Ici il y a du thym, du basilic, du curcuma, trois sortes de menthe, et bientôt de la lavande, dit fièrement Lia de Souza en dressant un improbable inventaire botanique: nous sommes dans une favela proche de Sao Paulo.

Une habitante travaille dans un potager de la favela verte de Vila Nova Esperança, le 14 février 2020, à la périphérie de Sao Paulo, au Brésil I AFP / Nelson ALMEIDA
Dans le grand potager, la Brésilienne de 57 ans donne ses instructions au garçon qui apporte une brouette de cette terre rouge sur laquelle tout pousse: papayers, bananiers et même bougainvillées fuchsia et hortensias roses.
Nous avons aussi toutes sortes de plantes médicinales, se réjouit Lia.
Sur la parcelle de culture écologique, elle montre aussi la serre pleine de semis et, plus loin, le compost. Dans la favela verte de Vila Nova Esperança, dont Lia est élue leader depuis dix ans, rien ne se perd, tout se récupère.
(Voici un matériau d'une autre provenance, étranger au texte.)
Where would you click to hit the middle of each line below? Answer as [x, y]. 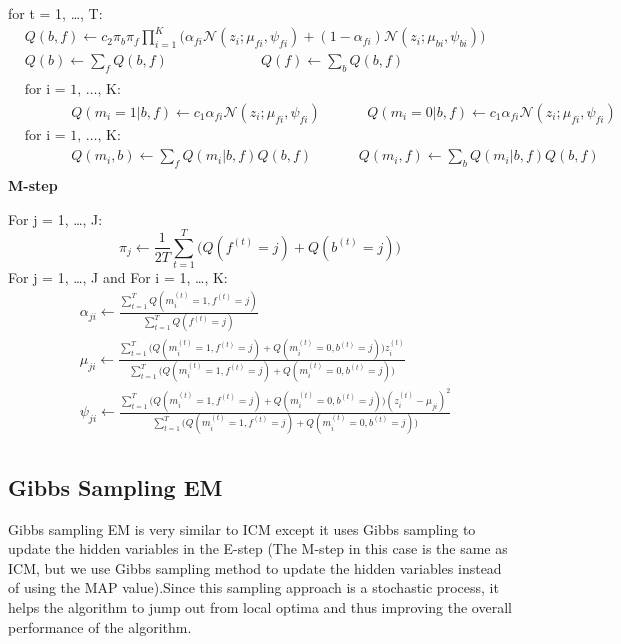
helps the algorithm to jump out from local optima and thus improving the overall [260, 606]
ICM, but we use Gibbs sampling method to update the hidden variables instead [255, 567]
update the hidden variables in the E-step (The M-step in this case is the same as [258, 548]
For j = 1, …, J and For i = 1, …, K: [118, 277]
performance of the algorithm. [100, 626]
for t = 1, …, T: [55, 13]
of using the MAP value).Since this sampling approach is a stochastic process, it [253, 587]
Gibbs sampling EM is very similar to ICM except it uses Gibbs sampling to [242, 528]

Ici règne l’éthique de la permaculture: à une heure du centre de la mégapole congestionnée de Sao Paulo, la favela, qui domine la luxuriante Mata (forêt) atlantica, se veut respectueuse de l’environnement, des hommes, autosuffisante et fondée sur le partage. Bien sûr les roses et les marguerites du jardin n’empêchent pas Vila Nova Esperança de ressembler aux 1.650 favelas du grand Sao Paulo: ruelles défoncées, maisons inachevées, canapés éventrés en plein air et sacs plastique qui volent. Mais la favela écologique de Vila Nova Esperança a reçu plusieurs prix et a son compte Facebook. C’est dans cette communauté de 3.000 âmes que Lia l’espérance, comme on l’appelle aussi, a bâti son rêve.
« Préserver la nature »
Le chignon en bataille, elle empoigne à main nue la terre qu’elle jette par paquets sur le mur de la ludothèque où viendront jouer les enfants. Le barro, ce mélange d’argile et de ciment, remplace les briques. C’est moins cher et en plus ça préserve la nature, explique Lia, le visage maculé de terre ocre, mais rayonnant. Ailleurs, des matériaux recyclés sont utilisés.
Quand je suis arrivée à Vila Nova Esperança, il n’y avait rien, raconte-t-elle. Aujourd’hui, nous avons un théâtre, une bibliothèque pour apporter la culture aux habitants, une cuisine communautaire, un lac où les enfants peuvent se baigner. Et ce potager qui ne cesse de grandir.
Rodrigo Calisto, un ingénieur civil qui prête main forte à Lia, montre un bassin de pierre qui va accueillir un vivier de tilapias. Avant d’être mangés, les poissons mangeront les moustiques. C’est pour les problèmes de dengue, explique le jeune homme qui peut mobiliser, le weekend, une trentaine de bénévoles pour travailler dans la favela. En empilant de gros sacs remplis de terre, ils ont construit des retenues contre les glissements de terrain souvent dramatiques pour les favelas lors des pluies torrentielles.
Maintenant il n’y a plus de danger pour les maisons en contre-bas, explique l’ingénieur, qui a aussi mis au point un système de récupération des eaux de pluie.
C’est une joie pour moi que la nature nous montre comment il faut vivre. On n’a pas besoin d’aller à l’université !, s’exclame Lia.